I favor working line breeders, but neither family cares about lines, and neither sounds like they want a huge amount of drive--each wants a beautifully tempered pet dog with no major health issues. Does anyone know breeders who they trust to match families with pups and have good reps for health and temperment?

Also, anyone familiar with River Mills Kennels? http://www.rivermillskennels.com/

Thanks all!

Please pm me if you have any info on River Mills.


----------



## srfd44-2 (May 20, 2004)

Have them try Theishof shepherds in Idaho. If you need more info please PM me. She breeds for temperment and matches the pup to the family.


----------



## SouthernThistle (Nov 16, 2005)

> Originally Posted By: cafrhe
> She unfortunately fell in love with a pup on petfinder--I checked out the 'breeder' after they already had the pup and saw it was a Pa byb.
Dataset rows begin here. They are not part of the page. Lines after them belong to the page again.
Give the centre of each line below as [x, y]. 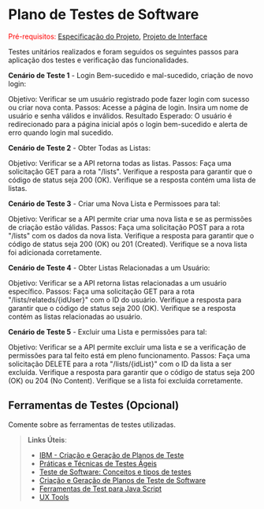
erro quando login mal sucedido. [61, 133]
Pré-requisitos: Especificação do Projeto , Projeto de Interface [108, 36]
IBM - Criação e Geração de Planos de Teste [112, 455]
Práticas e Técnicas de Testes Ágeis [98, 463]
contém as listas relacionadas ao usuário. [76, 316]
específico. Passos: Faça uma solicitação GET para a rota [102, 291]
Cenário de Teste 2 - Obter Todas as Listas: [80, 148]
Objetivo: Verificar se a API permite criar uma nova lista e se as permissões [130, 219]
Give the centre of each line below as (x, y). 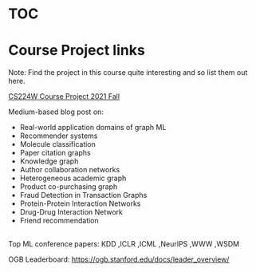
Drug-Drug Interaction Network (71, 212)
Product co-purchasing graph (69, 187)
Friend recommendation (59, 221)
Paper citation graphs (55, 153)
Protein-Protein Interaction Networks (80, 203)
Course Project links (77, 51)
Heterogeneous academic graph (73, 178)
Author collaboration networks (70, 170)
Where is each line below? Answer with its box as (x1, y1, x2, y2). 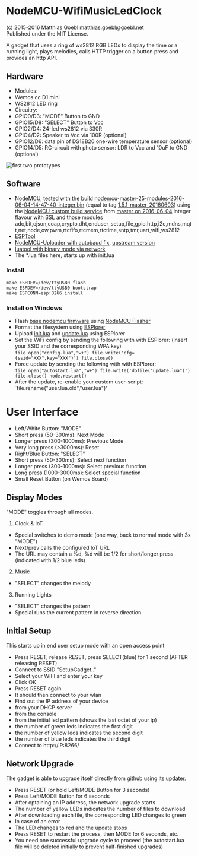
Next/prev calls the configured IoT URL (14, 544, 110, 551)
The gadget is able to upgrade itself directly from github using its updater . (6, 775, 187, 782)
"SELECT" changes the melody (14, 579, 91, 586)
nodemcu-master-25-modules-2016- (94, 195, 185, 202)
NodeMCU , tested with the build (14, 195, 94, 202)
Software (6, 179, 41, 189)
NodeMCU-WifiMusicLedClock (6, 4, 162, 18)
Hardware (6, 71, 43, 81)
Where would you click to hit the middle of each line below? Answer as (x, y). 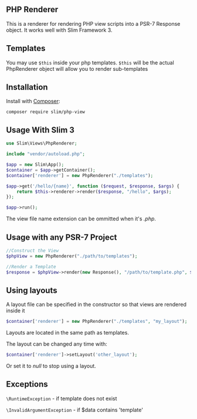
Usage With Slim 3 (40, 130)
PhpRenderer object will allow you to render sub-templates (77, 69)
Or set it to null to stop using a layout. (51, 366)
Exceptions (27, 384)
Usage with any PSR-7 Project (62, 237)
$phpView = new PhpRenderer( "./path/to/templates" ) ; (72, 256)
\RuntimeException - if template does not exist (62, 398)
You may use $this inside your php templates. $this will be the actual (90, 62)
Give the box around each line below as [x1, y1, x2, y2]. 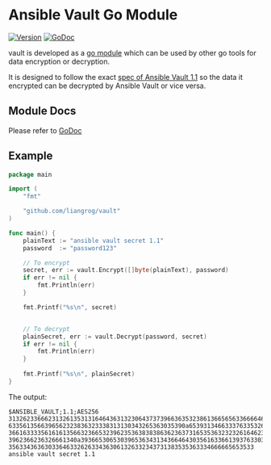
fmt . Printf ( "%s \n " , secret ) [23, 303, 117, 312]
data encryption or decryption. [8, 57, 110, 66]
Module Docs [8, 104, 77, 118]
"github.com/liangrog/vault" [23, 207, 121, 216]
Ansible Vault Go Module [8, 6, 178, 24]
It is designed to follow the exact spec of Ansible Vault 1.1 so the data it [8, 72, 244, 82]
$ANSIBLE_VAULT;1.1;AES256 [8, 408, 99, 416]
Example [8, 149, 53, 163]
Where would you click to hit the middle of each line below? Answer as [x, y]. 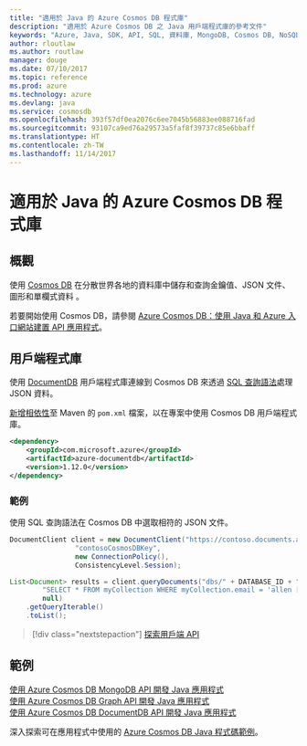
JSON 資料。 [34, 394]
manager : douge [38, 60]
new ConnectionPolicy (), [122, 557]
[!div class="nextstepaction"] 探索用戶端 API [116, 634]
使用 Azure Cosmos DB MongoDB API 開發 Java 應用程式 [116, 689]
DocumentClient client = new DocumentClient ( [97, 540]
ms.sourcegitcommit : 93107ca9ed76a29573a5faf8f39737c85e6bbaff [132, 129]
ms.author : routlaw [47, 52]
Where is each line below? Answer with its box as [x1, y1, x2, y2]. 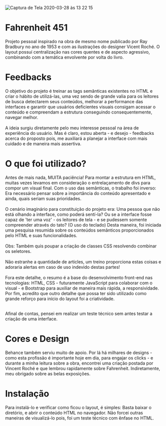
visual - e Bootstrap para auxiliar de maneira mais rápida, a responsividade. [5, 285, 160, 291]
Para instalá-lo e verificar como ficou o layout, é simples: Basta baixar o [5, 404, 152, 410]
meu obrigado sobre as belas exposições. [5, 370, 91, 376]
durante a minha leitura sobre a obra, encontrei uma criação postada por [5, 360, 154, 366]
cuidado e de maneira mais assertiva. [5, 140, 82, 146]
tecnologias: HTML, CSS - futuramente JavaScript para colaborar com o [5, 280, 153, 286]
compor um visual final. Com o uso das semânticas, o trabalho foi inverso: [5, 185, 157, 191]
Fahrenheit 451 [5, 22, 68, 33]
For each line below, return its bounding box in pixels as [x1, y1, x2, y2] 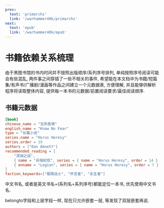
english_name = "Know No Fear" [5, 126, 69, 131]
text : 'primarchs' [9, 12, 47, 17]
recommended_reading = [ [5, 149, 56, 154]
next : [5, 21, 16, 26]
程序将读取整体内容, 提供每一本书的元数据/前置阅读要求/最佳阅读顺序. [5, 88, 145, 93]
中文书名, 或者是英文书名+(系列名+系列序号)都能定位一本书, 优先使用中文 [5, 181, 152, 187]
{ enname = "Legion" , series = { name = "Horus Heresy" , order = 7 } [14, 162, 159, 167]
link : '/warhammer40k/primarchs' [9, 16, 78, 21]
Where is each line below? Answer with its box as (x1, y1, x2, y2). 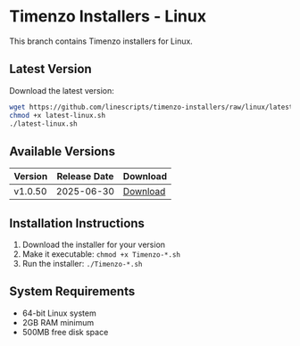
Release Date (56, 170, 114, 183)
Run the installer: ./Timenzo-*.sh (21, 259, 143, 268)
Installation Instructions (9, 216, 146, 231)
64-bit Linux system (21, 308, 96, 318)
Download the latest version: (9, 85, 114, 95)
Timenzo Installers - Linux (9, 6, 207, 27)
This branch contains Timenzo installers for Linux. (9, 36, 194, 46)
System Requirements (9, 284, 136, 300)
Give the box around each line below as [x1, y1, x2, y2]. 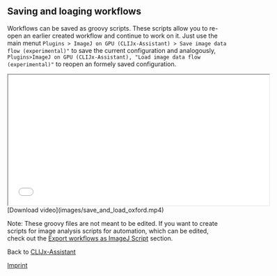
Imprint [7, 261, 28, 269]
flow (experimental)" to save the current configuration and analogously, [7, 46, 216, 54]
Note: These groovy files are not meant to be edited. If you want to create [7, 219, 218, 227]
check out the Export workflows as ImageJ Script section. [7, 233, 173, 243]
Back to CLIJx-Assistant [7, 247, 77, 256]
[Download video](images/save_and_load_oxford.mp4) [7, 206, 164, 214]
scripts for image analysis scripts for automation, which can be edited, [7, 227, 209, 235]
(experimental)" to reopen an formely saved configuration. [7, 59, 177, 68]
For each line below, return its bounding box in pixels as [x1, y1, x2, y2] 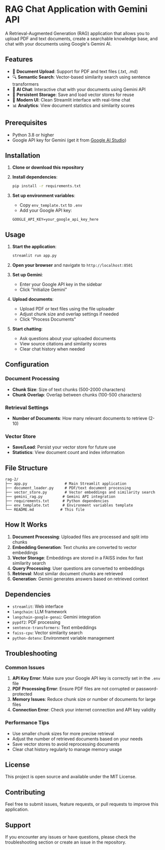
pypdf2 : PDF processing [12, 619, 61, 625]
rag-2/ [5, 477, 19, 482]
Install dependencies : [12, 174, 58, 180]
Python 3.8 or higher [12, 132, 54, 138]
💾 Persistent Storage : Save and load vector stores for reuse [12, 92, 134, 98]
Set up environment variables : [12, 193, 75, 199]
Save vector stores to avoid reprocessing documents [12, 741, 120, 747]
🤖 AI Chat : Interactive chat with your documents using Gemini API [12, 86, 146, 92]
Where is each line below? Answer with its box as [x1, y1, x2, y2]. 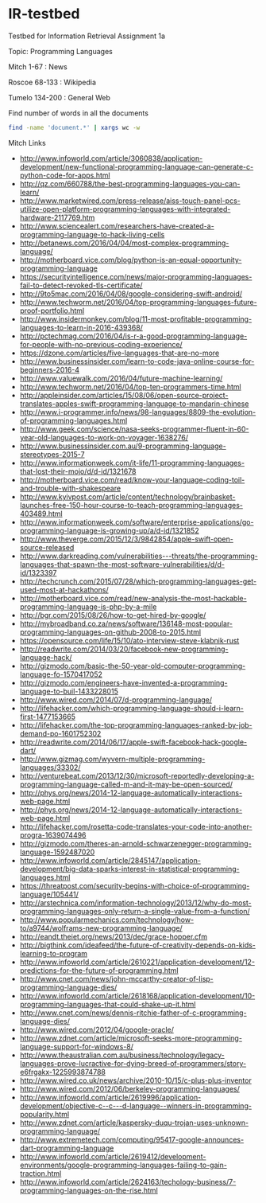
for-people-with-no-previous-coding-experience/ [19, 339, 183, 349]
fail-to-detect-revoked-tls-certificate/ [19, 280, 143, 290]
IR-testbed [8, 5, 80, 23]
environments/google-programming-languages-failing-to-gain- [19, 1160, 228, 1170]
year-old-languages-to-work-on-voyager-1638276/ [19, 432, 189, 442]
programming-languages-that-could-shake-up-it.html [19, 999, 196, 1009]
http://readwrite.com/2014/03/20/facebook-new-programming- [19, 644, 229, 654]
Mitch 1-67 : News [8, 61, 67, 72]
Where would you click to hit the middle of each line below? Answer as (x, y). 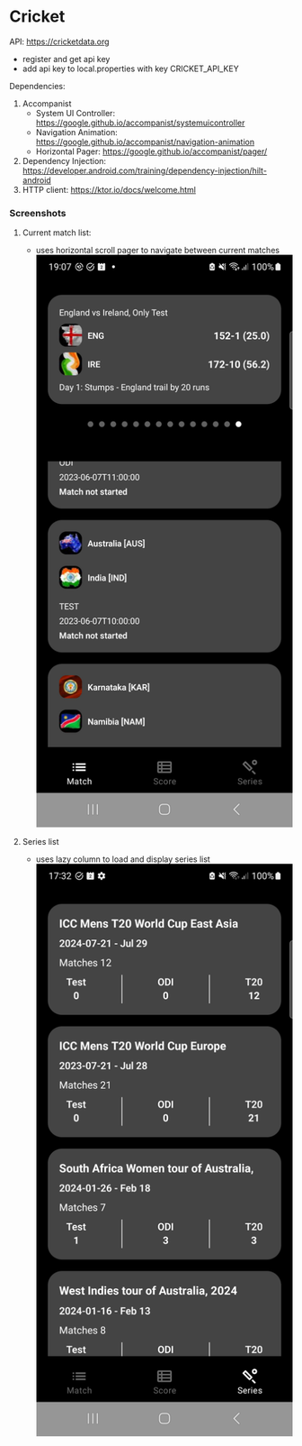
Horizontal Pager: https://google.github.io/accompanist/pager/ (151, 151)
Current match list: (57, 233)
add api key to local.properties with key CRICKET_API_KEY (131, 69)
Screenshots (38, 213)
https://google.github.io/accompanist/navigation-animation (145, 142)
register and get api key (66, 59)
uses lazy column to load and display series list (123, 859)
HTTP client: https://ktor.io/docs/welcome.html (109, 189)

Question - do you mean "Petfinder" as in Petfinder, the website that shows rescue/shelter dogs needing homes? Or do you mean there is a PA BYB'er selling dogs on the Petfinder Classifieds section?

If the PA BYB'er is selling dogs on the PF Classifieds, someone needs to report them to Petfinder for removal of their ads.


----------



## cafrhe (Nov 4, 2002)

Thanks Kathy, but they want to stay closer to home. We would need to be able to drive to visit the kennel.

I am pretty sure she said she got the pup on pet finder. She said she was rescuing him, but she also knew it was a 'breeder'. I am not sure if she reported the lady or not especially after becoming aware of the health problems pup has.


----------



## SouthernThistle (Nov 16, 2005)

Breeders can't advertise anywhere on Petfinder.


----------



## KeiraPup (Jun 16, 2006)

If they are looking for an American line, I understand that Alkarah in NJ has a good reputation.

http://www.alkarah.com/


----------



## cafrhe (Nov 4, 2002)

Thank you Pat! Any lines are fine, just a breeder who we can trust, who has pups of the right temperment.


----------



## sitstay (Jan 20, 2003)

> Originally Posted By: srfd44-2Have them try Theishof shepherds in Idaho. If you need more info please PM me. She breeds for temperment and matches the pup to the family.


I have been lucky enough to work with Heidi Theis of Theishof for the last few weeks. She has been doing tracking training with me and my Tanner, and helping me work on his dog reactivity issues.
I have been so very impressed with Heidi and her knowledge of the breed. I have seen several generations of her dogs working and am blown away by the quality of her dogs.
I highly recommend Theishof.
Sheilah


----------



## srfd44-2 (May 20, 2004)

Sheilah, tell Heidi that " Kathy and Kai " say hi ! She just had one of her females give birth today. Last count was 5 boys and 3 girls.


----------



## Liesje (Mar 4, 2007)

Heidi's one of the few people I'd consider a dog from without needing to meet them first.


----------



## cafrhe (Nov 4, 2002)

thanks for the recommendation for Theishof, I will keep them in mind for the future!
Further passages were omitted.